瞅准机会,老斩抓起那朵木樱花,裹着金红火苗就往生蚀引擎上砸。引擎 “轰隆” 一声炸开,里面滚出个断了角的生灵,生灵身上的生锈正往心脏位置爬,眼看就要把它整个粘成绿团。小芽赶紧将樱花纹印在它身上,金红色的光瞬间蔓延全身,生锈 “咔咔” 裂开,生灵突然化作道金红色的气流,钻进灵生玉芝。
玉芝 “嗡” 地一声亮起金光,芝面上的 “永腐生狱” 四个字开始剥落,重新显出 “生生不息” 的刻痕。院外的绿浪瞬间退去,汁液落地就化成黑土,渗进土里冒出嫩绿的草芽,草芽在阳光下慢慢舒展,再没被粘成绿团。
绿袍汉子的绿甲 “咔咔” 裂开,就像被人轻轻一掰,发出清脆的响声。,露出个满脸绿斑的青年,右手缺了三根手指,伤口处结着带齿轮的绿痂,痂下的皮肉像是被毒液泡过,皱巴巴的像块烂树皮。
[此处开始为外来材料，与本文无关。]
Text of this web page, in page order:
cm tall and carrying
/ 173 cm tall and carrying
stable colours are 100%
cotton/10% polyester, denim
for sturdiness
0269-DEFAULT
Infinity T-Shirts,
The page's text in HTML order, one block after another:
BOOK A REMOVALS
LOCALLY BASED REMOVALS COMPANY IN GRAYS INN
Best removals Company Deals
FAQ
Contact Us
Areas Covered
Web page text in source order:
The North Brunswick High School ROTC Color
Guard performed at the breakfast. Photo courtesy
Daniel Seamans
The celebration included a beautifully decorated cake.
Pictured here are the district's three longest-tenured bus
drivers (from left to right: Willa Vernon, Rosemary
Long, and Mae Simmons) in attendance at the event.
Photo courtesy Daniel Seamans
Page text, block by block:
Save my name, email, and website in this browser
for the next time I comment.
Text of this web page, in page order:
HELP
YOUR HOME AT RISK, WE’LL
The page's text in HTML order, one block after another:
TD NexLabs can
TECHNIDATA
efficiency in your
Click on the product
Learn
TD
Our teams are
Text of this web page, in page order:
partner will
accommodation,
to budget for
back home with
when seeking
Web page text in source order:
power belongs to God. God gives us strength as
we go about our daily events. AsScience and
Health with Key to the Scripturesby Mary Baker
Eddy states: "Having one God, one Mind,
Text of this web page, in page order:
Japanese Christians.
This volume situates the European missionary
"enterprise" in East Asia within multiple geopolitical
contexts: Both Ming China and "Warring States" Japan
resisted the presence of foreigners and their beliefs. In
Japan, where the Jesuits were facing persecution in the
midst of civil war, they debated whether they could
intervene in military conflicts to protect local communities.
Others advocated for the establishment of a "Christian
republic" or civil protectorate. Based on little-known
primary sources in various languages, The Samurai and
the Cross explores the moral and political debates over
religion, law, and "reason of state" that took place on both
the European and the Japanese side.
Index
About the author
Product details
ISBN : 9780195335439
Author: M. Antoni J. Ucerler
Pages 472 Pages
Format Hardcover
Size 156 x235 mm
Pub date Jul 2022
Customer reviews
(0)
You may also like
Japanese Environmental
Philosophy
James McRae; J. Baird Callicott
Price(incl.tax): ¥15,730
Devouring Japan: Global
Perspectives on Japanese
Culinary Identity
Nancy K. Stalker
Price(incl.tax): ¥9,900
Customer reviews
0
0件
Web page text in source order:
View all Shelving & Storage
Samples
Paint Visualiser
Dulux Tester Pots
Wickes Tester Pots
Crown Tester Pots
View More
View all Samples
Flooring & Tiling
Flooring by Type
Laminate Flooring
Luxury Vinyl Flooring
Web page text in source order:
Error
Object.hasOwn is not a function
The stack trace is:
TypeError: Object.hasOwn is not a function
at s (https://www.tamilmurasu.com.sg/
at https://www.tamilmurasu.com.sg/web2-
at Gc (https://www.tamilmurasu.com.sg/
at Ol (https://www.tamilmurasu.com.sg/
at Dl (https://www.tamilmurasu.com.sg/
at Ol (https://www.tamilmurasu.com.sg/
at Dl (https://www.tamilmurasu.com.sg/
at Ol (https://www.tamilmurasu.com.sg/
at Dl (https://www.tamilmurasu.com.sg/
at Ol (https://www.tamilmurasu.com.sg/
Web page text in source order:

“我…… 我只是想让枯掉的庄稼再发芽……” 青年跪在地上,掌心浮现出农夫对着旱田流泪的画面,眼泪混着汁液往下淌,滴在地上长出棵带齿轮的绿苗,“锈蚀教说只要献祭生灵,就能让土地永远长出粮食……”
灵土陶罐里被老锅舀出把灵土,塞进青年手里:“傻小子,生机最金贵的不是能疯长,是懂循环,该生的时候滋养万物,该死的时候回归尘土。” 他用樱花纹在地上画了个圈,撒上灵泉水,刚撒完就冒出嫩芽,慢慢长出茎叶,结出饱满的麦穗,沉甸甸的压弯了枝头。
青年看着那麦穗,突然 “哇” 地一声哭出来。他受伤的手轻轻碰了碰麦穗,绿痂瞬间脱落,缺了的手指竟以肉眼可见的速度长出来,掌心还多了个樱花印,印子里闪着淡淡的金光,像是藏着团温暖的生机。
灵生玉芝表面的生锈渐渐退去,芝面变得翠绿温润,芝盖偶尔会闪过淡淡的绿光,像是有生机在里面流转。小芽把它移栽到新的陶盆里,放在药圃中央,每天清晨,芝盖都会凝结出颗晶莹的露珠,滴在土里能让周围的草药长得格外旺盛。
灶膛里被老斩添了把干柴,看着灵火铜炉里跳动的火苗,嘟囔道:“下次再有玩生机的,我直接把灵泉玉壶倒扣在他头上,看他还敢不敢乱粘东西!”
小芽用樱花纹给玉芝系了根红绳,绳子在药圃的风里轻轻摇晃,映得周围的草药满是粉色的光斑。周元吊坠突然从她兜里掉出来,落在玉芝边的石台上,表面浮现出和玉芝一样的生纹符号,符号里像是藏着颗小小的种子,正随着生灵的呼吸轻轻起伏。
只见,院外的药田里,被绿浪粘过的地方都长出了新苗,苗叶在阳光下舒展,露珠在叶尖闪闪发亮,折射出七彩的光,像是生灵留下的希望。